Currently contemplating a move to Sweden and researching how to get a job there. And a visa. I need to make a big, momentous change in my life to match the unsettled, dissatisfaction I feel. While Chicago is my home, I was also hurt here and it’s haunted with memories of someone (my ex) and there’s this urge to move far, far away and start completely afresh. Maybe a whole new life awaits me in Europe. Something about the Scandinavian countries appeal to me. I used to dream of moving to Iceland or at least doing a global residency there for grad school when I met my ex. Somehow that dream got thrown to the wayside. It’s time I throw myself whole heartedly into any unfulfilled, huge dreams I have. It’s on my bucket list to live abroad one day and why not now?
Too often my own negative mindset or self doubt holds me back, but the older I’ve gotten the more I’ve realized the truth of if the mind believes it, you can achieve it. I can move to Sweden if I really want to. It’s not that hard. I’d just get a job and start applying for a visa.
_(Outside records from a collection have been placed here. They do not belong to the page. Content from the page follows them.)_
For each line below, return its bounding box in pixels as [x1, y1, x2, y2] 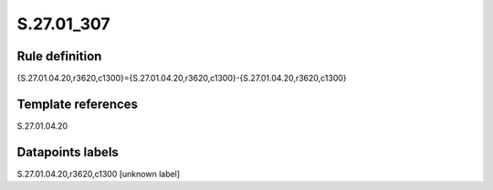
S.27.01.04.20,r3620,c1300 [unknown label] [16, 168, 181, 179]
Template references [16, 96, 139, 111]
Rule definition [16, 48, 102, 64]
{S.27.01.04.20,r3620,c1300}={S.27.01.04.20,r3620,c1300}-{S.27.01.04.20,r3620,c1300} [16, 73, 347, 84]
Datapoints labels [16, 144, 119, 160]
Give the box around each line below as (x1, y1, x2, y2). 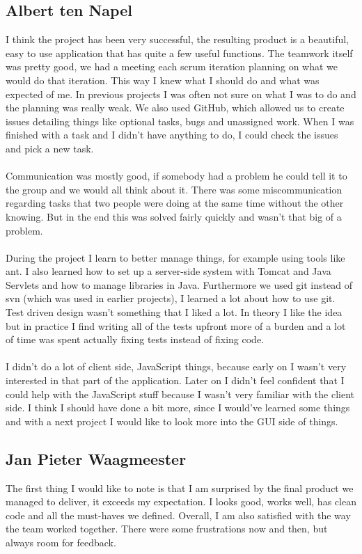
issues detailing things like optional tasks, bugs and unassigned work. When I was (6, 113, 354, 128)
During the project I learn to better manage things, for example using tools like (6, 250, 345, 264)
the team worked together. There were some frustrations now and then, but (6, 521, 328, 536)
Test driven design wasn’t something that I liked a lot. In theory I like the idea (6, 305, 343, 319)
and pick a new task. (6, 141, 94, 155)
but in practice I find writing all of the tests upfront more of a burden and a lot (6, 318, 346, 333)
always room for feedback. (6, 535, 116, 549)
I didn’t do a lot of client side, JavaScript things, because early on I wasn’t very (6, 359, 347, 374)
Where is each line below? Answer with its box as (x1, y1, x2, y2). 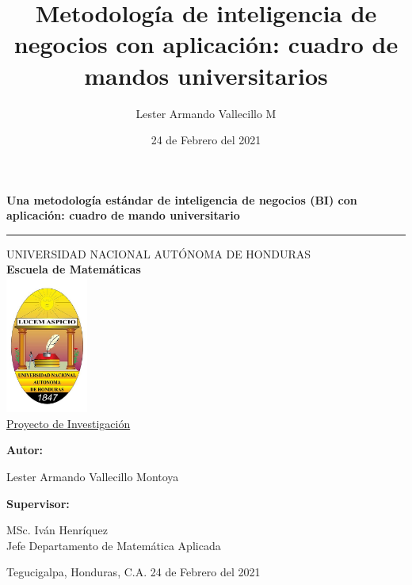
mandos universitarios (84, 59, 328, 91)
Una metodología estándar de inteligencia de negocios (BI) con (6, 191, 357, 208)
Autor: (6, 442, 44, 458)
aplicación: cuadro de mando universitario (6, 207, 240, 224)
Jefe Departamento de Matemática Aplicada (6, 537, 221, 553)
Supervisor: (6, 495, 70, 511)
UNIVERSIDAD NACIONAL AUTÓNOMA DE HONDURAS (6, 245, 311, 262)
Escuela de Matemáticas (6, 261, 141, 277)

Same with any other life change I want to make. It’s easy to conjure up excuses for not doing something. I don’t have time being a big one. But, we make time for what we want to. This week I started making more time by waking up earlier. Now I wake up around 6:50am, 7:15am naturally when I used to struggle to get out of bed after my alarm went off at 8am. I love that I’m waking up without an alarm clock and feeling rested and ready to conquer the day. Next, I’m going to schedule a concrete hour to work on freelance stories after I wake up. Hey, or maybe on job apps in Sweden.